Plotting the fit gives default 80% and 95% confidence intervals for each parameter. These confidence levels can be adjusted based on user preference. I have set the main confidence interval to 95% and the outer interval to 99.9%. 

```{r}
plot(fit, ci_level = 0.95, outer_level = 0.999)
```

\newpage
## Diasorin Example

```{r}
diasorin <- "
data {
    int<lower=0> n1;  //n low
    int<lower=0> n2;  //n high
    real low[n1];     //low data of length n1
    real norm[n2];    //high data of length n2
}
parameters {
    real<lower=0> tau1;
    real<lower=0> tau2;
    real mu1;
    real mu2;
}
transformed parameters{
    real t1;
    real t2;
    t1 = 1.0/(tau1^(0.5));    //Stan uses standard deviation
    t2 = 1.0/(tau2^(0.5));
}
model { 
    mu1 ~ normal(4.87, 0.05366563);    //Priors
    mu2 ~ normal(5.39, 0.05291503);
    tau1 ~ gamma(1.0376, 0.001);
    tau2 ~ gamma(1.0465, 0.001);
    low ~ normal(mu1, t1);            //Target
    norm ~ normal(mu2, t2);
}"
```

## Pull Diasorin Stan Code Into R

```{r results='hide', message=FALSE, warning=FALSE}
set.seed(1)
dias.dat <- list(n1 = 19, n2 = 15,
                 low = 
                     log(c(91, 46,  95,  60, 33, 410, 105, 43, 189,1097, 54,178, 114, 137, 233, 101, 25,70,357)),
                 norm = log(c(370, 267, 99,157, 75,1281, 48, 298, 268, 62,804,430,171,694,404)))
fit2 <- stan(model_code = diasorin,
            data = dias.dat, iter = 10000, warmup = 100, chains = 4)
```

## Results

```{r}
print(fit2)
#summary(fit2)
```

`show_density` has the `plot` function give the density of the estimated parameters instead of just a confidence interval.
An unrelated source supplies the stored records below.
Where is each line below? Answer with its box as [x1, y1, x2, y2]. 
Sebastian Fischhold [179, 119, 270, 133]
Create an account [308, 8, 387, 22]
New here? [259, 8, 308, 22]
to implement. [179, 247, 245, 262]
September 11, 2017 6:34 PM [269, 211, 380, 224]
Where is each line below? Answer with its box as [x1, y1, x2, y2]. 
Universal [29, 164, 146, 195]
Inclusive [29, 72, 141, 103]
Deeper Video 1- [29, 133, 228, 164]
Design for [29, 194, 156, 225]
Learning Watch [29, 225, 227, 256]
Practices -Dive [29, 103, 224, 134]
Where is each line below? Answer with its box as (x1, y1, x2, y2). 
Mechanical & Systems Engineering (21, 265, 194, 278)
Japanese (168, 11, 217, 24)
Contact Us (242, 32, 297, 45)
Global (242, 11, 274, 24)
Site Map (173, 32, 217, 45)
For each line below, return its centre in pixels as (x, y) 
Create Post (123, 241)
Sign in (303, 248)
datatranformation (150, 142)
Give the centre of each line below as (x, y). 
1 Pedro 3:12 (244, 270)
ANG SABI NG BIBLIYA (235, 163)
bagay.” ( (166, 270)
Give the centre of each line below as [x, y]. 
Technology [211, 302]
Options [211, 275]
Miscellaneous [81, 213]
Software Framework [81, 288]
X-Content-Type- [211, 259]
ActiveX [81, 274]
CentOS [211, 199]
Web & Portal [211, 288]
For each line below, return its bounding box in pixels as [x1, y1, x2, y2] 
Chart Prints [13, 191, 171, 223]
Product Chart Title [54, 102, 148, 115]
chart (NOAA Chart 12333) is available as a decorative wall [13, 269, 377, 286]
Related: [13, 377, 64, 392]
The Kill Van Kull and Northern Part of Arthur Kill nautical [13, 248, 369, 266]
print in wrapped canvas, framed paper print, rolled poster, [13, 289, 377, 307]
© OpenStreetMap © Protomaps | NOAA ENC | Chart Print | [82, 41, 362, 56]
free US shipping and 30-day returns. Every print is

The density of $\mu_1$ based on the simulation:
```{r}
plot(fit2, show_density=TRUE, pars="mu1", ci_level=0.95, outer_level=0.999)
```

\newpage
The density of $\tau_1$ based on the simulation:
```{r}
plot(fit2, show_density=TRUE, pars="tau1", ci_level=0.95, outer_level=0.999)
```

\newpage
Trace plots of the fit show all four chains overlaid for each parameter. This should reflect our $\hat{R}$ values from our fit summary.
```{r}
traceplot(fit2)
```

Indeed, the chains appear to be mixing well for all parameters. 

## Additional Information About Stan

[\textcolor{blue}{More information about Stan}](http://mc-stan.org/users/interfaces/rstan)

[\textcolor{blue}{Stan Modeling Language User's Guide and Reference Manual}](https://github.com/stan-dev/stan/releases/download/v2.17.0/stan-reference-2.17.0.pdf)

[\textcolor{blue}{"Introduction to Bayesian Data Analysis and Stan with Andrew Gelman"}](https://www.youtube.com/watch?v=T1gYvX5c2sM) (and the [\textcolor{blue}{corresponding slides}](https://www.dropbox.com/s/sfi0pcf7hais91r/Gelman_Stan_talk.pdf)), a presentation by one of Stan's creators and core developers. Dr. Gelman discusses an example examining World Cup soccer rankings, another using geometry to model golf ball trajectories, and finally an example on relative birth rates per day of the year.